The HTTP/2 standard was finalized in May 2015. Most major browsers support it, and Google uses it heavily.
HTTP/2 leaves the basic concepts of Requests, Responses and Headers intact. Changes are mostly at the transport level, improving the performance of parallel requests – with few changes to your application. The go HTTP/2 ‘gophertiles’ demo nicely demonstrates this effect.
A new concept in HTTP/2 is Server Push, which allows the server to speculatively start sending resources to the client. This can potentially speed up initial page load times: the browser doesn’t have to parse the HTML page and find out which other resources to load, instead the server can start sending them immediately.
This article will demonstrate how Server Push affects the load time of the ‘gophertiles’.
HTTP/2 in a nutshell
The key characteristic of HTTP/2 is that all requests for a server are sent over one TCP connection, and responses can come in parallel over that connection.
Using only one connection reduces overhead caused by TCP and TLS handshakes. Allowing responses to be sent in parallel is an improvement over HTTP/1.1 pipelining, which only allows requests to be served sequentially.
Additionally, because all requests are sent over one connection, there is a Header Compression mechanism that reduces the bandwidth needed for headers that previously would have had to be repeated for each request.
Server Push
Server Push allows the server to preemptively send a ‘request promise’ and an accompanying response to the client.
The most obvious use case for this technology is sending resources like images, CSS and JavaScript along with the page that includes them. Traditionally, the browser would have to first fetch the HTML, parse it, and then make subsequent requests for other resources. As the server can fairly accurately predict which resources a client will need, with Server Push it does not have to wait for those requests and can begin sending the resources immediately.
Of course sometimes, you really do only want to fetch the HTML and not the accompanying resources. There are 2 ways to accomplish this: the client can specify it does not want to receive any pushed resources at all, or cancel an individual push after receiving the push promise. In the latter case the client cannot prevent the browser from initiating the Push, though, so some bandwidth may have been wasted. This will make deciding whether to use Server Push for resources that might already have been cached by the browser subtle.
Demo
To show the effect HTTP/2 Server Push can have, I have extended the gophertiles demo to be able to test behavior with and without Server Push, available hosted on an old raspberry pi.
Both the latency of loading the HTML and the latency of loading each tile is now artificially increased.
When visiting the page without Server Push with an artificial latency of 1000ms, you will notice that loading the HTML takes at least one second, and then loading all images in parallel again takes at least one second – so rendering the complete page takes well above 2 seconds.
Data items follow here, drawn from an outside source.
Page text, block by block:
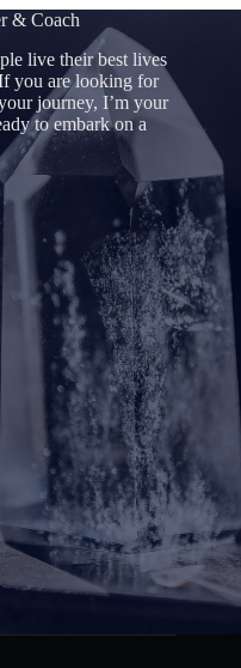
& Coach
live their best lives
you are looking for
journey, I’m your
to embark on a
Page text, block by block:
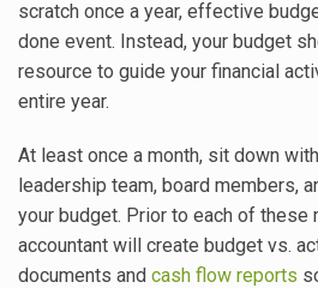
scratch once a year, effective
done event. Instead, your budget
resource to guide your financial
entire year.
At least once a month, sit down
leadership team, board members,
your budget. Prior to each of these
accountant will create budget vs.
documents and cash flow reports
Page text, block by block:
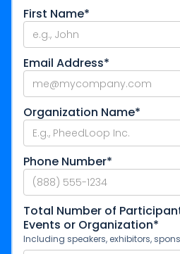
First Name*
Email Address*
Organization Name*
Phone Number*
Total Number of
Events or Organization*
Including speakers, exhibitors,
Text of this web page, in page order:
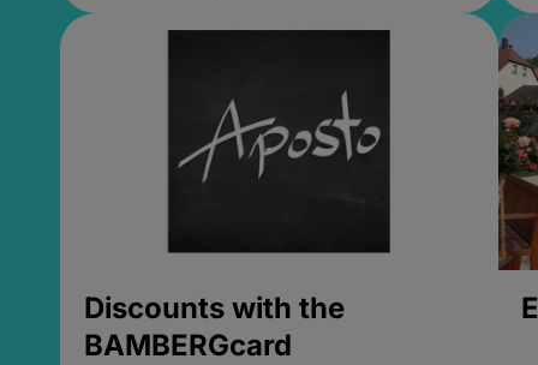
Discounts with the
BAMBERGcard
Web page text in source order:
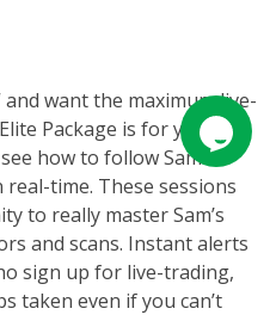
and want the maximum live-
Package is for you. You
how to follow Sam’s
time. These sessions
to really master Sam’s
and scans. Instant alerts
sign up for live-trading,
taken even if you can’t
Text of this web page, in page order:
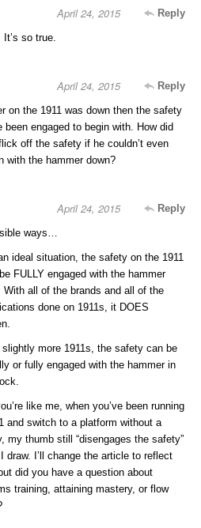
Reply
April 24, 2015
so true.
Reply
April 24, 2015
on the 1911 was down then the safety
been engaged to begin with. How did
off the safety if he couldn’t even
with the hammer down?
Reply
April 24, 2015
ways…
ideal situation, the safety on the 1911
FULLY engaged with the hammer
With all of the brands and all of the
done on 1911s, it DOES
more 1911s, the safety can be
or fully engaged with the hammer in
like me, when you’ve been running
and switch to a platform without a
my thumb still “disengages the safety”
draw. I’ll change the article to reflect
did you have a question about
training, attaining mastery, or flow
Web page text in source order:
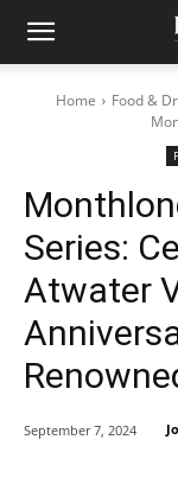
Home Food &
Series:
Atwater
September 7, 2024
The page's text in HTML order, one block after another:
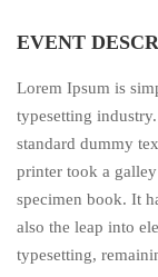
EVENT
Lorem Ipsum is
typesetting
standard dummy
printer took a
specimen book. It
also the leap into
typesetting,
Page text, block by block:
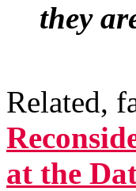
they
Related,
at the
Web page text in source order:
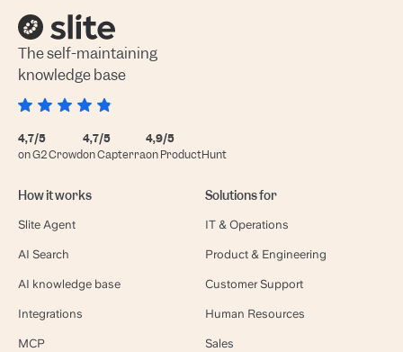
The self-maintaining
knowledge base
4,7/5
on G2 Crowd
4,7/5
on Capterra
4,9/5
on ProductHunt
How it works
Slite Agent
AI Search
AI knowledge base
Integrations
MCP
Solutions for
IT & Operations
Product & Engineering
Customer Support
Human Resources
Sales
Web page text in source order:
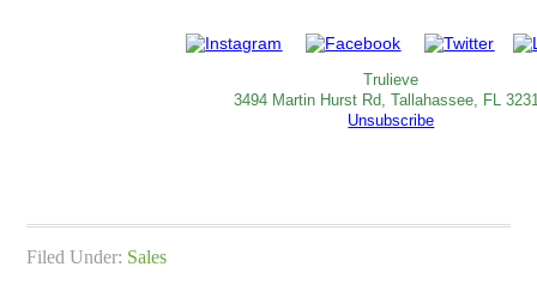
Trulieve
3494 Martin Hurst Rd, Tallahassee, FL
Unsubscribe
Filed Under: Sales
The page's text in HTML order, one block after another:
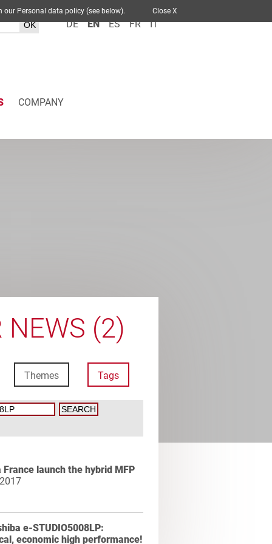
DE EN ES FR IT
COMPANY
NEWS (2)
Themes Tags
France launch the hybrid MFP
e-STUDIO5008LP:
economic high performance!
in our Personal data policy (see below). Close X
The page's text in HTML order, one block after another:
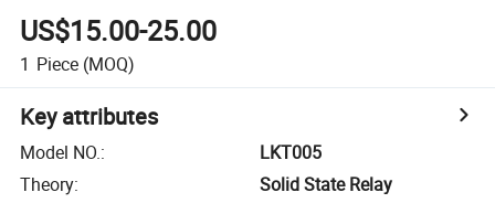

With server push enabled, you will see that after the DOM has loaded, the images are almost immediately there, because they have been Push’ed already.
All that glitters, however, is not gold: as you will notice when experimenting (especially at lower artificial latencies), while Server Push fairly reliably reduces the complete load time, it sometimes increases the time until the DOM-content is loaded. While this makes sense (the browser needs to process frames relating to the Server Push’ed resources), this could have an impact on the perceived performance of your page: for example, it could delay running JavaScript code embedded in your site.
HTTP/2 does give you tools to tune this, such as Stream Priorities, but this might need careful tuning and be supported by the http2 library you are choosing.
Conclusions
HTTP/2 is here today, and can provide a considerable improvement in perceived performance – even with few changes in your application.
Server Push potentially allows you to improve your page loading times even further, but requires careful analysis and tuning – otherwise it might even have an adverse effect.